WHAT YOU WILL DO: Here the job is to transcribe the data verbatim while leaving each picture out.

DATA RECORDS:

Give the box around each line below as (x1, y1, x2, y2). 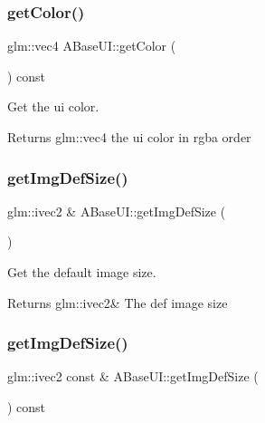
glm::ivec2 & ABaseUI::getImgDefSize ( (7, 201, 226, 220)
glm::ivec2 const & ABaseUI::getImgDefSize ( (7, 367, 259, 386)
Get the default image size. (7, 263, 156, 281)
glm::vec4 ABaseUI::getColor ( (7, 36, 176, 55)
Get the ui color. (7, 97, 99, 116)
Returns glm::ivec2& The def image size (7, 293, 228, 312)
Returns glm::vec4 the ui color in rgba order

TASK SOLUTION:
Give the box around each line below as (x1, y1, x2, y2). 
glm::ivec2 & ABaseUI::getImgDefSize ( (7, 201, 226, 220)
glm::ivec2 const & ABaseUI::getImgDefSize ( (7, 367, 259, 386)
Get the default image size. (7, 263, 156, 281)
glm::vec4 ABaseUI::getColor ( (7, 36, 176, 55)
Get the ui color. (7, 97, 99, 116)
Returns glm::ivec2& The def image size (7, 293, 228, 312)
Returns glm::vec4 the ui color in rgba order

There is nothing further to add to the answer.